Storytelling for filmmakers can sometimes be a very complicated process especially when it’s not a passion project but rather a paid commercial project with constraints from the client.

For years, I was in search of a proven formula to help me tell documentary stories for my clients and I kept hitting a brick wall. Eventually, after a year of research, I started to figure out what questions to ask my interviewees to help me create proper three-act stories that captured an audience’s attention.

What are the three acts?

  • ACT I – Setup
  • ACT II – Journey
  • ACT III- Resolution

Act I

The setting for your film. This is where you explain the backstory that will support the character’s journey in Act II. Usually, this describes what life was like before the inciting incident, then introduce that moment that changes your character’s life forever.

Act II

The journey of your character. This is where your character makes a decision to try and achieve his or her goal. The journey is filled with ups and downs as your character transforms throughout the story.


The conclusion to your story. This can be described as your “…and they lived happily ever after.” After the main character achieves his or her goal, how does their life change? What happens next? or in commercial what should I (the viewer) feel and do next?

Audience Empathy

Audience empathy is a moment early on in the film where you begin to feel sorry (or feel empathy) for your main character. Almost every Hollywood film portrays some sort of audience empathy for the main character within in the first 15 minutes or so. This is where we first reach a level of connectedness with our character so we now care about what happens next.

Inciting Incident

The inciting incident is that moment when a life-changing event happens to the main character that shapes his or her journey from this point forward. This usually happens early in the film right before the end of Act I.

Plot Point One

Plot point one is the intersection between Act I and Act II and it’s the decision that the main character makes to begin his or her journey, the goal he has determined he or she must achieve.
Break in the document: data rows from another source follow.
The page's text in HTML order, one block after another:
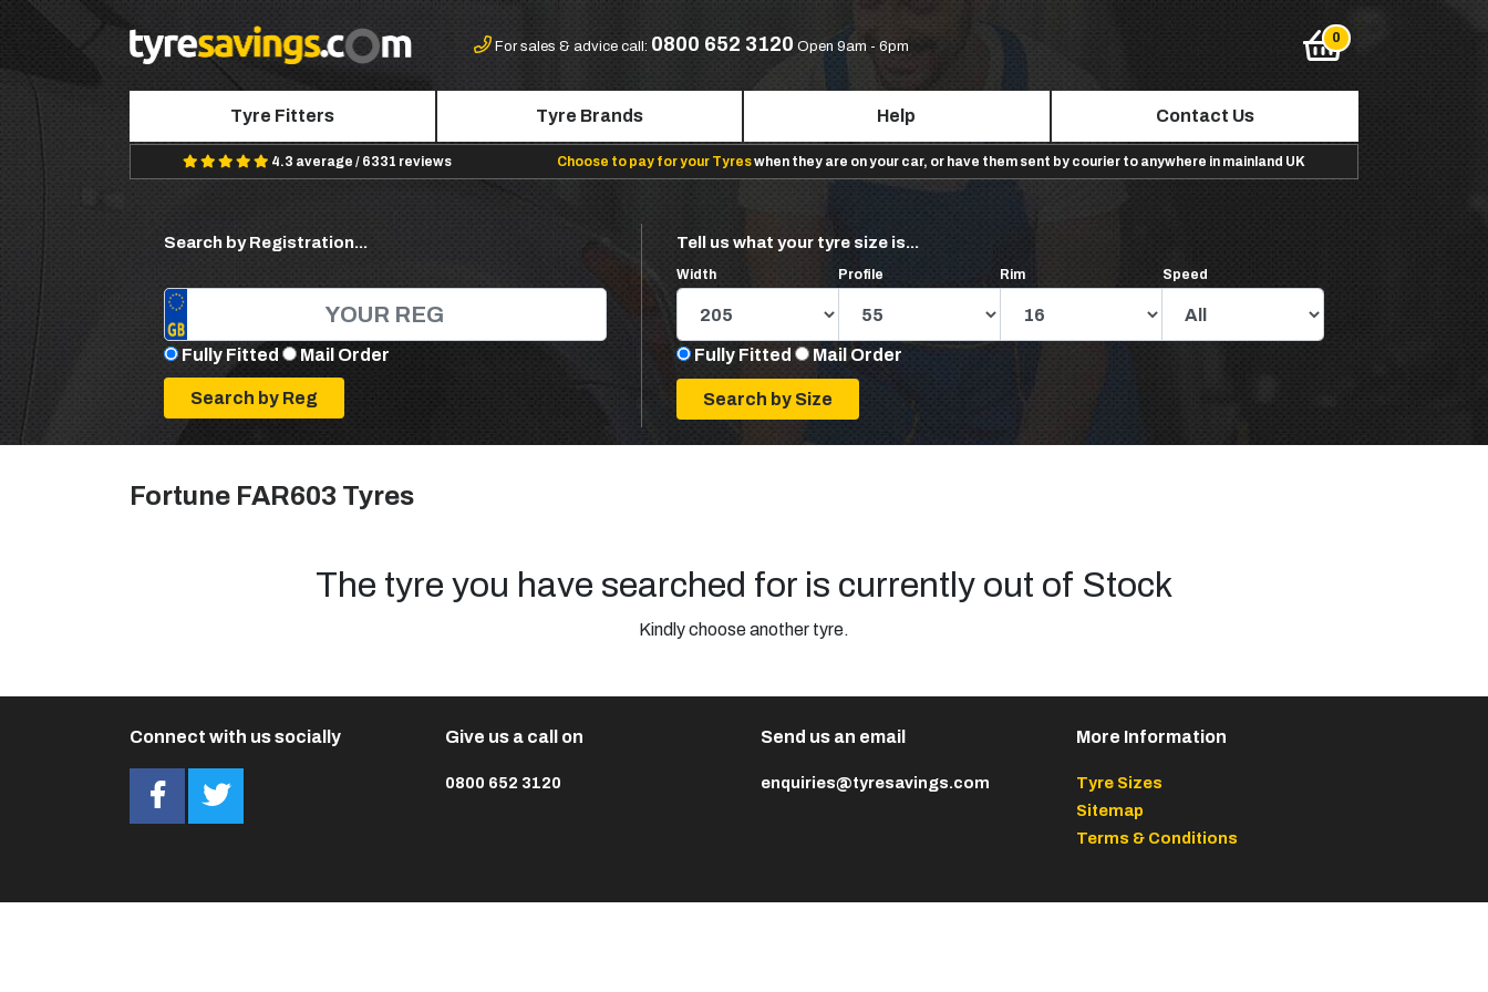
For sales & advice call: 0800 652 3120 Open 9am - 6pm
Tyre Fitters Tyre Brands Help Contact Us
4.3 average / 6331 reviews Choose to pay for your Tyreswhen they are on your car, or have them sent by courier to anywhere in mainland UK
Search by Registration...
Fully Fitted Mail Order
Tell us what your tyre size is...
Width Profile Rim Speed
Fully Fitted Mail Order
Fortune FAR603 Tyres
The tyre you have searched for is currently out of Stock
Kindly choose another tyre.
Connect with us socially Give us a call on
0800 652 3120
Send us an email
enquiries@tyresavings.com
More Information
Tyre Sizes
Sitemap
Terms & Conditions
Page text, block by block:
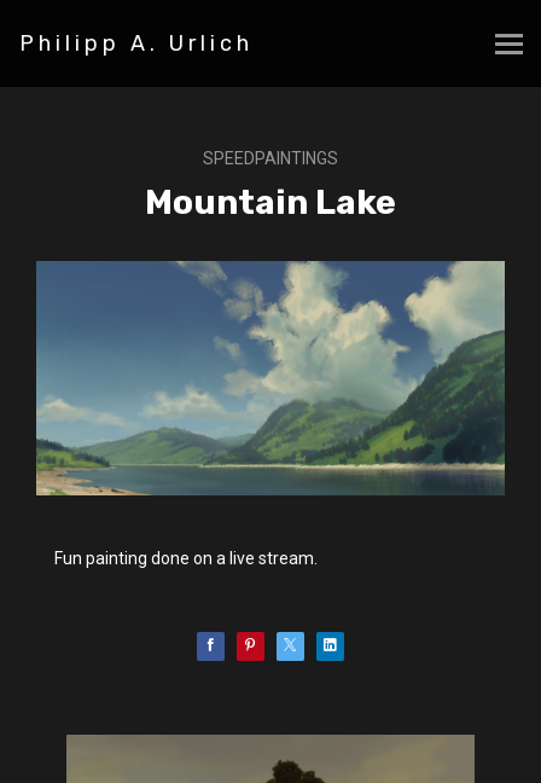
Philipp A. Urlich
SPEEDPAINTINGS
Mountain Lake
Fun painting done on a live stream.
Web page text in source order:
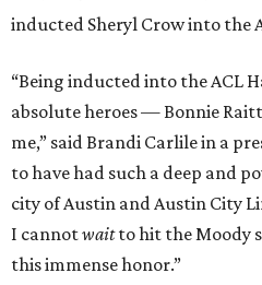
inducted Sheryl Crow into the
“Being inducted into the ACL
absolute heroes — Bonnie
me,” said Brandi Carlile in a
to have had such a deep and
city of Austin and Austin City
I cannotwaitto hit the Moody
this immense honor.”
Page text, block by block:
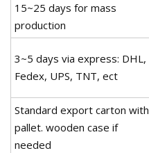
15~25 days for mass
production
3~5 days via express: DHL,
Fedex, UPS, TNT, ect
Standard export carton with
pallet. wooden case if
needed
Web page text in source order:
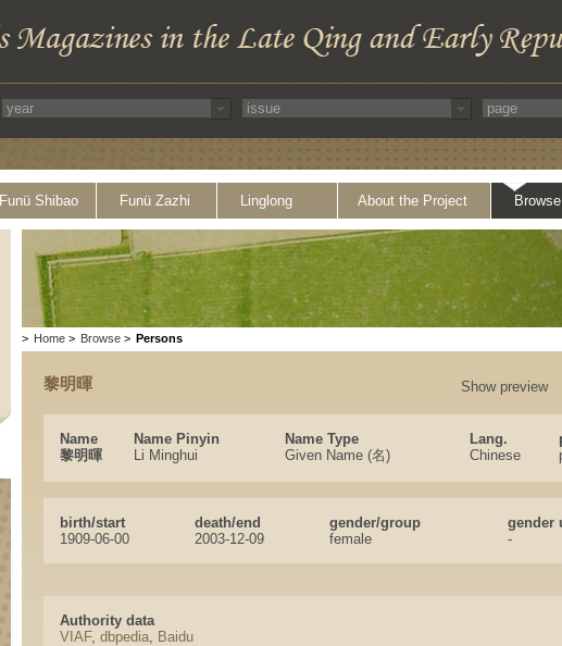
Funü Shibao Funü Zazhi Linglong About the Project Browse
> Home > Browse > Persons
黎明暉 Show preview
Name Name Pinyin Name Type Lang.
黎明暉
Li Minghui Given Name (名) Chinese
birth/start death/end gender/group
gender
1909-06-00
2003-12-09 female -
Authority data
VIAF, dbpedia, Baidu
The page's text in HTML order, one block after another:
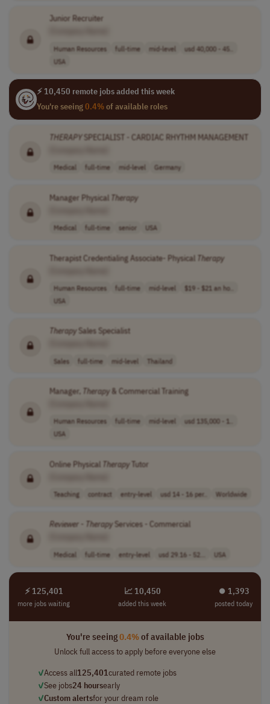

Plot Point Two (The Climax)

Plot point two is the intersection between Act I and Act III. This is when the main character achieves his or her goal. This is usually the most emotional moment of the entire film when everything comes to a head, The moment we’ve all been waiting for.

So how do you get three-act story structure from your interviews?

Questions to ask during the interview

  • ACT I : How does my character’s story begin?
  • ACT II : What is my character’s journey or objective?
  • ACT III : How does my character’s my story end?
  • Audience Empathy : How can my audience empathize with my character early on?
  • Inciting Incident : What changes or disrupts my character’s everyday life?
  • PP1 : What does my character decide to do about it?
  • PP2 : What is the goal of my character’s decision?
  • Take Away : What does my audience need to feel at the end of the journey?
  • Call-To-Action : What does the audience need to do at the end of my story?


When producing stories for film, there is no rule that anyone must follow. Whether you do it by feel or follow a step-by-step process, the goal is to create something that makes your viewer feel the way you intended them to feel. For me, I always gravitate towards emotion and I have found that these three-act tricks help me get a great story from my interviews. I hope you find some gold nuggets in this article.